I recently came across a R package called “unvote” that consists the voting history of countries in the United Nations General Assembly from 1946 to 2015. The packaged was developed by David Robinson.
Explore the data
library(ggplot2)
library(unvotes)
library(dplyr)
library(lubridate)
library(ggthemes)
library(tidyr)
The package contains three data set.
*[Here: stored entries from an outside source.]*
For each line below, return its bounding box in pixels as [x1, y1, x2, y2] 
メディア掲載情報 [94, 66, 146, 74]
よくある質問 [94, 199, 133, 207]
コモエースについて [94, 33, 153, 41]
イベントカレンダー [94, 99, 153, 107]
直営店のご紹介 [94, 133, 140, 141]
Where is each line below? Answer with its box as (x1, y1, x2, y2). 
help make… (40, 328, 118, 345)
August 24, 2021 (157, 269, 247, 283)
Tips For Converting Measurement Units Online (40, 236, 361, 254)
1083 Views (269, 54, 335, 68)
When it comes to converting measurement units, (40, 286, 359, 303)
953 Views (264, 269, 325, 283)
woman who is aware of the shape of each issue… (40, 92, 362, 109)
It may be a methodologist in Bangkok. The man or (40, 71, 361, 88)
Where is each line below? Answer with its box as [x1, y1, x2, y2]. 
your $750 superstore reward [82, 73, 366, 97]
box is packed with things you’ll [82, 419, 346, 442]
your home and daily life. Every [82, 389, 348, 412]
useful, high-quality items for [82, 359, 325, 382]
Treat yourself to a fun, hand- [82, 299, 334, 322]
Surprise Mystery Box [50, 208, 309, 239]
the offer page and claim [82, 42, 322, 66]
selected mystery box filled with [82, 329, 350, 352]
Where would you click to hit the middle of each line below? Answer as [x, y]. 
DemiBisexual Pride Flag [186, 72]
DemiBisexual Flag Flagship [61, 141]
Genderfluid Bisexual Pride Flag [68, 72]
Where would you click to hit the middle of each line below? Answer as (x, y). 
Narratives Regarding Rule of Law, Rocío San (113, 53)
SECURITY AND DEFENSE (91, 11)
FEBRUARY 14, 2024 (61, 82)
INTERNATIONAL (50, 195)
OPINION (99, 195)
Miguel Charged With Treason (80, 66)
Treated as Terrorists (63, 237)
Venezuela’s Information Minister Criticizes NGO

The first is the history of each country’s vote, with more than 700,000 rows.
un_votes
### A tibble: 738,764 × 4
## rcid country country_code vote
## <int> <chr> <chr> <fctr>
##1 3 United States of America US yes
##2 3 Canada CA no
##3 3 Cuba CU yes
##4 3 Haiti HT yes
##5 3 Dominican Republic DO yes
##6 3 Mexico MX yes
##7 3 Guatemala GT yes
##8 3 Honduras HN yes
##9 3 El Salvador SV yes
##10 3 Nicaragua NI yes
### ... with 738,754 more rows
The second dataset contains information about each roll call vote, including the date, description, and relevant resolution that was voted on.
un_roll_calls
### A tibble: 5,429 × 9
## rcid session importantvote date unres amend para
## <int> <dbl> <dbl> <date> <chr> <dbl> <dbl>
##1 3 1 0 1946-01-01 R/1/66 1 0
##2 4 1 0 1946-01-02 R/1/79 0 0
##3 5 1 0 1946-01-04 R/1/98 0 0
##4 6 1 0 1946-01-04 R/1/107 0 0
##5 7 1 0 1946-01-02 R/1/295 1 0
##6 8 1 0 1946-01-05 R/1/297 1 0
##7 9 1 0 1946-02-05 R/1/329 0 0
##8 10 1 0 1946-02-05 R/1/361 1 1
##9 11 1 0 1946-02-05 R/1/376 0 0
##10 12 1 0 1946-02-06 R/1/394 1 1
### ... with 5,419 more rows, and 2 more variables: short <chr>, descr <chr>
The last data set contains relationships between each vote and six issues, they are “Palestinian conflict”, “Nuclear weapons and nuclear material”, “Arms control and disarmament”, “Human rights”, “Colonialism” and “Economic development”.
un_roll_call_issues
### A tibble: 5,281 × 3
## rcid short_name issue
## <int> <chr> <chr>
##1 3372 me Palestinian conflict
##2 3658 me Palestinian conflict
##3 3692 me Palestinian conflict
##4 2901 me Palestinian conflict
##5 3020 me Palestinian conflict
##6 3217 me Palestinian conflict
##7 3298 me Palestinian conflict
##8 3429 me Palestinian conflict
##9 3558 me Palestinian conflict
##10 3625 me Palestinian conflict
### ... with 5,271 more rows
First, which issue(issues) have been voted the most?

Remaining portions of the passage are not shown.